▸ **TASK DIRECTIONS**: The line with "Planned features ranked by priority (80, 37)" marks the first line to copy, and the line with "components for efficient" marks the last. Transcribe that stretch of the data below exactly, without pictures.

Collection entries:
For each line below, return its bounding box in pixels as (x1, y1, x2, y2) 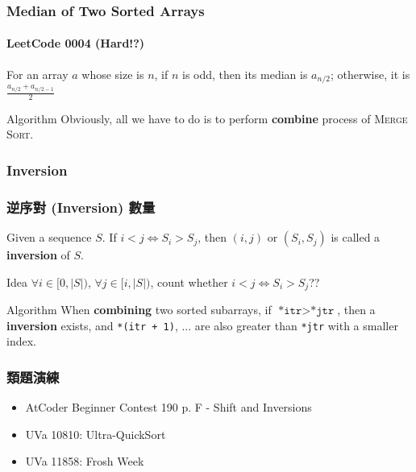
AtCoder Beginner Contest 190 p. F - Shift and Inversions (25, 399, 312, 416)
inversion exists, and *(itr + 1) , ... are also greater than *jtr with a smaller (6, 317, 398, 333)
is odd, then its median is (182, 65, 308, 82)
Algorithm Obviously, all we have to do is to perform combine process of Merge (6, 110, 408, 126)
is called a (331, 229, 381, 246)
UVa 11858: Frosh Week (25, 453, 144, 470)
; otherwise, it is (331, 65, 410, 82)
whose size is (81, 65, 144, 82)
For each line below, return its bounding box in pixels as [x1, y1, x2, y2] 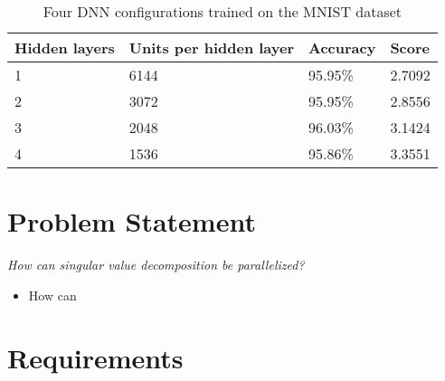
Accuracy [308, 37, 376, 58]
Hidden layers [14, 37, 115, 58]
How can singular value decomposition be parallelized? [7, 255, 305, 274]
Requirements [7, 338, 184, 376]
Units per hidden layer [128, 37, 294, 58]
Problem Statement [7, 203, 256, 240]
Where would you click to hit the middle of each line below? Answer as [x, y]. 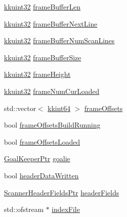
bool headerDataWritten [41, 175]
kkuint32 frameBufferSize [43, 57]
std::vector [20, 108]
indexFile [66, 209]
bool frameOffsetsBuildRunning [52, 125]
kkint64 [59, 108]
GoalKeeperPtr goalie [37, 158]
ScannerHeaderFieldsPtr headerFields [61, 192]
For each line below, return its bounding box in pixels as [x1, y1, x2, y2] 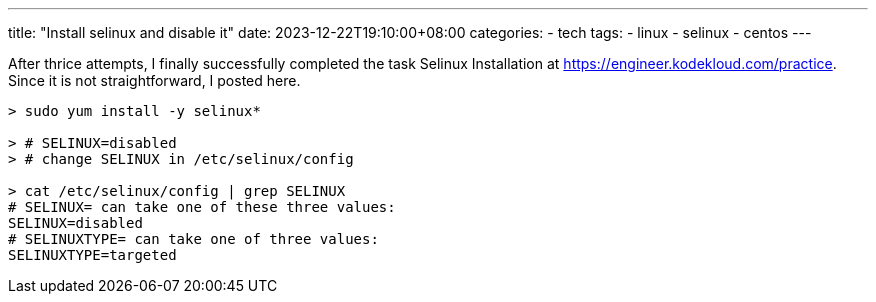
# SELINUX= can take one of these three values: [8, 199, 396, 215]
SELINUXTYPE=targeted [8, 247, 177, 263]
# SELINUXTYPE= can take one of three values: [8, 231, 379, 247]
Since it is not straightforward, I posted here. [8, 72, 301, 89]
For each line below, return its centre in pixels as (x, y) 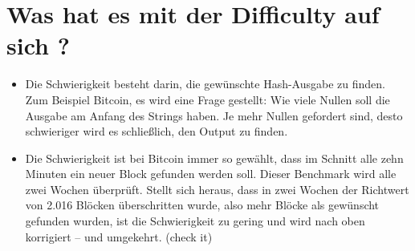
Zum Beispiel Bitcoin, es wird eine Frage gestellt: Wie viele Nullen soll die (207, 99)
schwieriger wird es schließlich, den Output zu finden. (157, 131)
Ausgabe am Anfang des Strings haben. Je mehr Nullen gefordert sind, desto (214, 115)
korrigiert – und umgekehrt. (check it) (119, 236)
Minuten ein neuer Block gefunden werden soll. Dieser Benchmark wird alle (211, 174)
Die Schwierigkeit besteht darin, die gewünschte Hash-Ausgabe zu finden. (205, 84)
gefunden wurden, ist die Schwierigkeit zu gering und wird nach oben (195, 221)
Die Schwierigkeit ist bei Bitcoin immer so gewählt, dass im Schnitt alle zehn (214, 158)
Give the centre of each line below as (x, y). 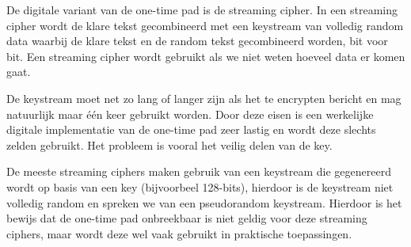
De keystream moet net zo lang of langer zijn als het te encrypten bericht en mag (204, 98)
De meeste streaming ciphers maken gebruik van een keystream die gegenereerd (199, 171)
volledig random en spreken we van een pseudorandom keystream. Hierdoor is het (204, 202)
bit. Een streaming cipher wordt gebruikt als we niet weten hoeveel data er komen (206, 56)
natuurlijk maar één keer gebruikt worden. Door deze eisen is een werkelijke (190, 114)
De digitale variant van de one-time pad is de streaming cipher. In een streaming (202, 9)
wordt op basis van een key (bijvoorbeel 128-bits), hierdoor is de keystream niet (200, 186)
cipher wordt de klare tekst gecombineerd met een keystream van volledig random (205, 25)
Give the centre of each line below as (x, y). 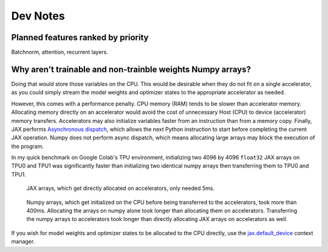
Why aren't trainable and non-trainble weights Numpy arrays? (131, 69)
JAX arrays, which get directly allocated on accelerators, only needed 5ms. (121, 188)
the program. (27, 146)
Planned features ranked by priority (80, 37)
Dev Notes (38, 16)
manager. (23, 242)
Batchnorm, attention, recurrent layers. (60, 52)
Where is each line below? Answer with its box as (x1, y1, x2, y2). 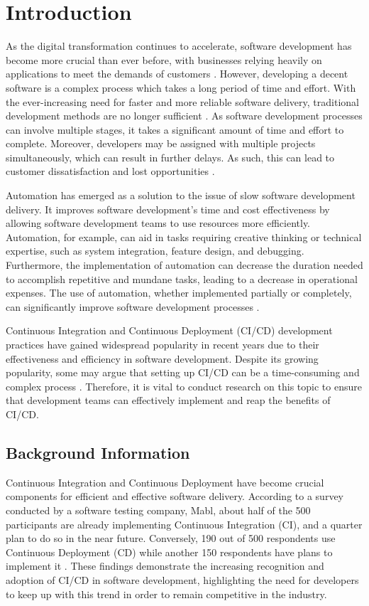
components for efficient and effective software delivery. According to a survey (6, 489, 343, 504)
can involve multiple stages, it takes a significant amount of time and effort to (6, 122, 344, 137)
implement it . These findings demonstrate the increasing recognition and (6, 558, 324, 573)
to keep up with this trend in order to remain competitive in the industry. (6, 586, 327, 601)
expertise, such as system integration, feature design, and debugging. (6, 243, 304, 258)
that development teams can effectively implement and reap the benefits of (6, 393, 331, 408)
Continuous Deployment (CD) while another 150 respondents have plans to (6, 544, 333, 559)
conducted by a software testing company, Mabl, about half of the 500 (6, 502, 311, 517)
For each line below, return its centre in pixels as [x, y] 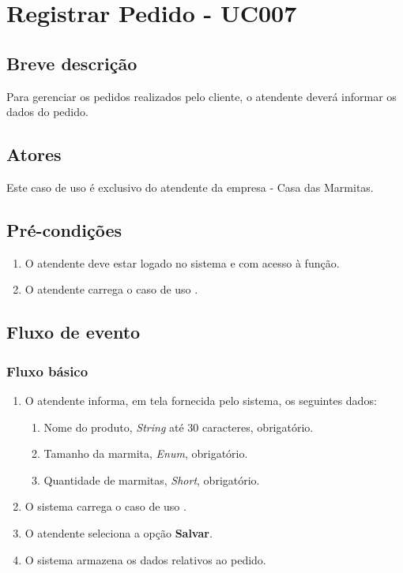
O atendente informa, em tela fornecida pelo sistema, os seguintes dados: [201, 400]
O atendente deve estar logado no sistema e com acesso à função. [182, 262]
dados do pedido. [47, 112]
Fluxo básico [47, 371]
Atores [34, 154]
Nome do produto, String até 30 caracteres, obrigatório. [179, 427]
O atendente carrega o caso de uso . [111, 289]
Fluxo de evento [73, 332]
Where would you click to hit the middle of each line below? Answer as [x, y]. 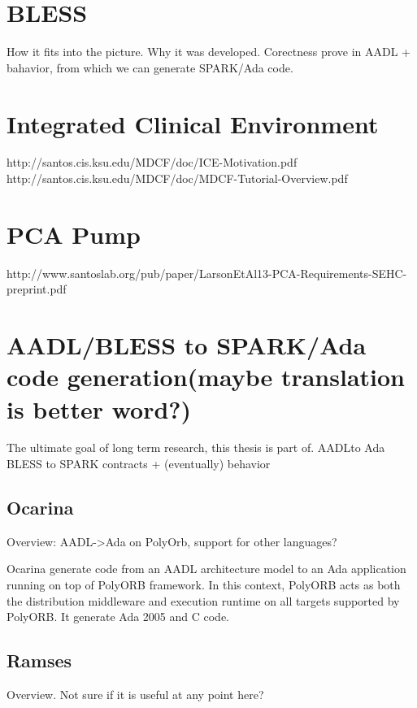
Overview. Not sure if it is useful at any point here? [135, 694]
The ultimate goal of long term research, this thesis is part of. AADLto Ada [196, 447]
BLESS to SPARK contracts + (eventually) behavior [139, 464]
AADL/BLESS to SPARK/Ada [187, 345]
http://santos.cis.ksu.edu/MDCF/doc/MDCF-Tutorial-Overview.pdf [177, 178]
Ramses [39, 660]
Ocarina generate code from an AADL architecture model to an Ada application [206, 569]
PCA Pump [74, 234]
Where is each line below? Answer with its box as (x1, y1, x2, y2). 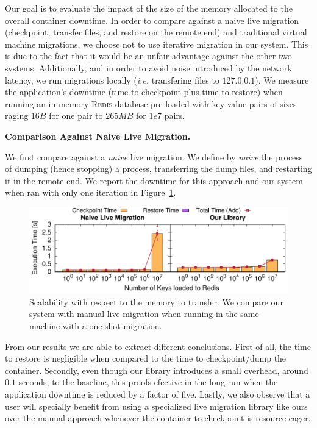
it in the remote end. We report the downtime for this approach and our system (5, 174, 303, 187)
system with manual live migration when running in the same (29, 307, 259, 320)
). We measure (255, 73, 309, 86)
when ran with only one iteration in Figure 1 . (5, 186, 176, 199)
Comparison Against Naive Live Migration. (5, 129, 191, 142)
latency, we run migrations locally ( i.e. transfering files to (5, 73, 219, 86)
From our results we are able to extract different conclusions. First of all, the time (5, 340, 311, 352)
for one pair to (49, 109, 103, 122)
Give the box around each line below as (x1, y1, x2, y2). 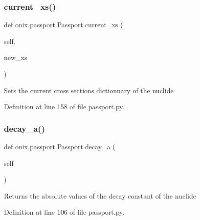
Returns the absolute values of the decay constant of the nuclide (4, 190, 196, 200)
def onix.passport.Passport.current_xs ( (4, 20, 123, 30)
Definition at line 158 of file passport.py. (4, 101, 125, 112)
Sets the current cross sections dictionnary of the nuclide (4, 85, 174, 95)
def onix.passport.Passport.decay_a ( (4, 141, 115, 151)
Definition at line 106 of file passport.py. (4, 207, 125, 217)
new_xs (4, 52, 27, 62)
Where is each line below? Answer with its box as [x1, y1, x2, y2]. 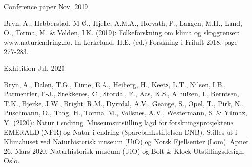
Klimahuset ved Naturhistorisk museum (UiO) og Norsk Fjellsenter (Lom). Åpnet [4, 136, 249, 147]
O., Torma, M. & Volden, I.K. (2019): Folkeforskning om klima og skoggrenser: [4, 27, 240, 37]
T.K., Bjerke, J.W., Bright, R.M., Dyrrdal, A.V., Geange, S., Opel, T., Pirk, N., [4, 98, 244, 108]
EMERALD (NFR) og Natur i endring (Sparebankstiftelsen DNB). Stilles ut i [4, 127, 237, 137]
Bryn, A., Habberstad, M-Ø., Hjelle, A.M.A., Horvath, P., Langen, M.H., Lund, [4, 18, 242, 28]
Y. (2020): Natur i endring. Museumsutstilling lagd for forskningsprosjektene [4, 117, 233, 127]
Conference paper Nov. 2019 [4, 1, 88, 11]
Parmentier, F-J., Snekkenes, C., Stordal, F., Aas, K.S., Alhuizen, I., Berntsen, [4, 89, 239, 99]
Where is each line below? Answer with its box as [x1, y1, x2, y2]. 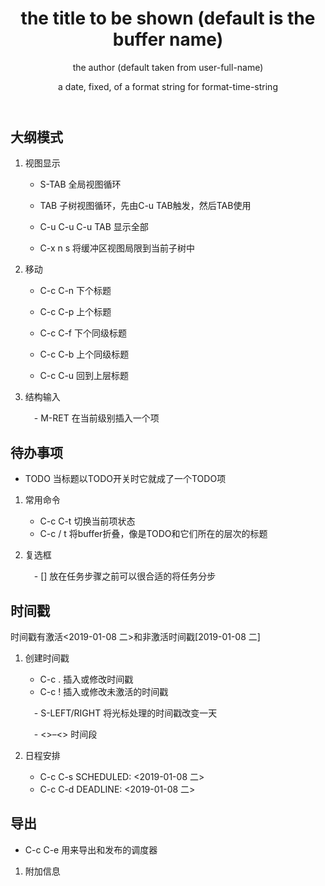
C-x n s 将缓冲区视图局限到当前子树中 [39, 242, 196, 254]
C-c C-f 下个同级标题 [39, 327, 127, 339]
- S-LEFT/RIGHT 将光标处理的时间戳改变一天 [33, 707, 218, 719]
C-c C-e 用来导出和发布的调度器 [24, 843, 158, 856]
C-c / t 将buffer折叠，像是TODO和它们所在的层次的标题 [39, 528, 268, 540]
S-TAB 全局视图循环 [39, 178, 122, 191]
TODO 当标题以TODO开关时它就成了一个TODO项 [24, 473, 227, 485]
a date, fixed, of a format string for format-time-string [58, 80, 278, 92]
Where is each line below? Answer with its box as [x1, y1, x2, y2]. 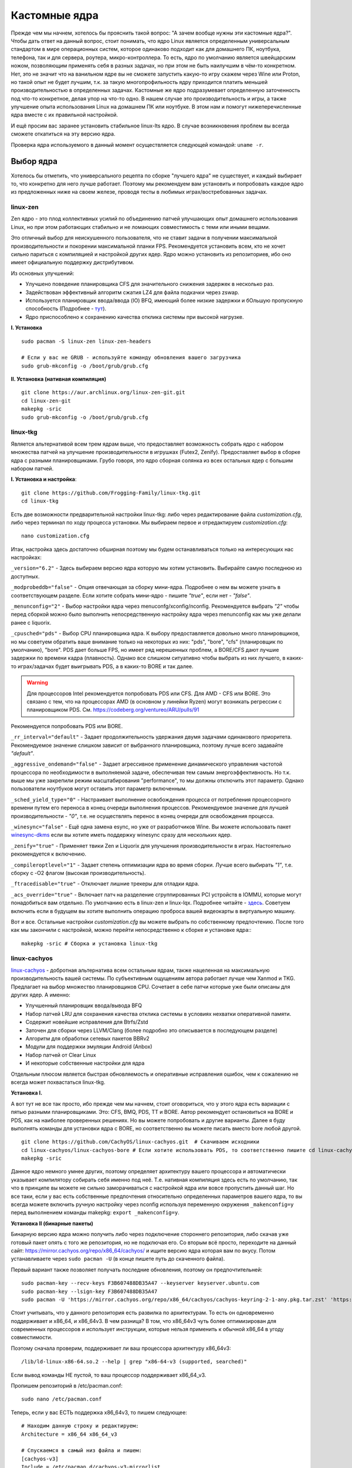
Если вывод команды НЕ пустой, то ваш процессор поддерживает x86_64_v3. [11, 1371, 207, 1378]
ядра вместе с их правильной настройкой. [11, 112, 119, 119]
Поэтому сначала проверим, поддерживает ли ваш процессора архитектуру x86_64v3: [11, 1345, 231, 1352]
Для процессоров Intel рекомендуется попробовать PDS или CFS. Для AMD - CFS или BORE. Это [26, 690, 271, 697]
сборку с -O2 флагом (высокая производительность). [11, 869, 146, 876]
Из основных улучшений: [11, 270, 75, 277]
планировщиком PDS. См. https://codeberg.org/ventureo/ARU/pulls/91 [26, 706, 199, 713]
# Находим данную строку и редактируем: [21, 1423, 139, 1429]

▸ **RESPONSE**:
Planned features ranked by priority (80, 37)
Dev Notes (38, 16)
manager. (23, 242)
Batchnorm, attention, recurrent layers. (60, 52)
Where is each line below? Answer with its box as (x1, y1, x2, y2). 
components for efficient and effective software delivery. According to a survey (6, 489, 343, 504)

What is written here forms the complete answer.